Afetos · Lunna Guedes · Scenarium Livros Artesanais

Os adultos que durmam um sono tolo assim…

Junho, 2,

É engraçado como nossos diálogos sempre me levam para minha infância ou parte dela. Quando você cita as meninas e suas brincadeiras de roda um filme quase surge em minha frente. Eu, minhas três irmãs e três irmãos fazíamos isso com frequência.

Ciranda , cirandinha,
Vamos todos cirandar,
Vamos dar a meia volta,
Volta e meia vamos dar.

Claro que volta e meia um largava a mão para catar a batata assada na fogueira ou um outro pedia para trocar de brincadeira. Uma noite dessas ouvi aqui na minha rua as vozes das crianças da vizinhança entre risos e canções. Estranhei um pouco e fui espiar no portão. Minha calçada havia se transformado em um grande palco para elas cirandarem. Ainda tenho a sensação da alegria – quando as memórias chegam – nos olhos dos meus irmãos ao rever o suor nos rostos desses meninos e meninas daqui.

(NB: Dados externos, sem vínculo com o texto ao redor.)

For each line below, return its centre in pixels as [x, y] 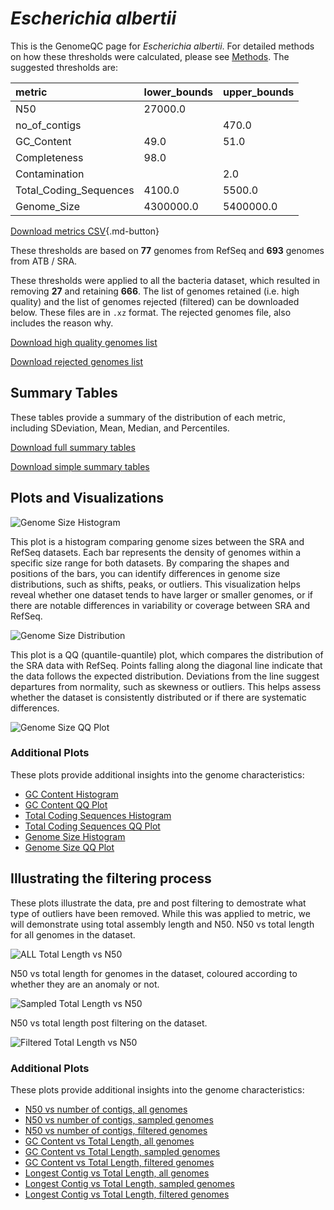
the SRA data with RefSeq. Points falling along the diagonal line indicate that [166, 665]
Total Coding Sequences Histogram [98, 815]
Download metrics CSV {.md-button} [85, 231]
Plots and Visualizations [87, 498]
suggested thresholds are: [64, 67]
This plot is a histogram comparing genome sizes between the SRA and [157, 541]
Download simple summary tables [80, 466]
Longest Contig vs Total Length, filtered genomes [127, 1194]
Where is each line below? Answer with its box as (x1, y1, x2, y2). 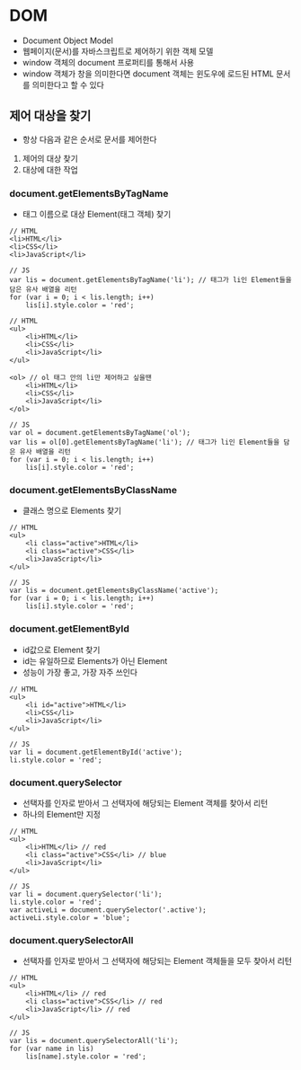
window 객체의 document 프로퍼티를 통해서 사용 (22, 57, 195, 67)
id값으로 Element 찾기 (22, 644, 101, 655)
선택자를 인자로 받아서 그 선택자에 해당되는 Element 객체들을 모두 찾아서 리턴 (22, 956, 292, 967)
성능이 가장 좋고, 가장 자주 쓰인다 (22, 667, 137, 677)
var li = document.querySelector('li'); (9, 889, 164, 898)
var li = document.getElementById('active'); (9, 747, 182, 756)
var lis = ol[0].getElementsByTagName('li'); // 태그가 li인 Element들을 (9, 438, 280, 447)
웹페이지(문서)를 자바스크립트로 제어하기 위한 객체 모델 (22, 46, 214, 57)

No meu bairro, ou mais precisamente na minha rua, sempre vejo uma turma de crianças com as bolinhas de gude. Dei à elas algumas que ainda tenho aqui e ensinei alguns truques que aprendi com meus irmãos. É engraçado ver as crianças inventando as brincadeiras de antigamente, com novas roupagens e fora das telas dos celulares.

Quase sempre os meninos saem em debandada e atravessam as ruas olhando para o céu em busca de uma pipa que rodopia depois de ter sido cortada. Me encantei ao ver os cabelinhos cacheados do Breno sacudindo com o vento e o “troféu” na mão enquanto o riso ia de orelha a orelha.

À noite, a brincadeira é o pic esconde… há sempre um menorzinho – que não sei o nome – querendo se esconder atrás de mim, enquanto alimento o gato da rua. O nome que mais ouço é Helena, uma menina de olhos de jabuticaba e cabelos encaracolados, que fica sempre aos cuidados dos irmãos mais velhos e dos primos – que são meus vizinhos -e se tornou a minha preferida para ganhar, porque o riso dela alegra minha rua inteira e quando fecho o portão e a noite me chama para o sono vou respirando memórias outras de um antigamente que me transformou no que sou hoje.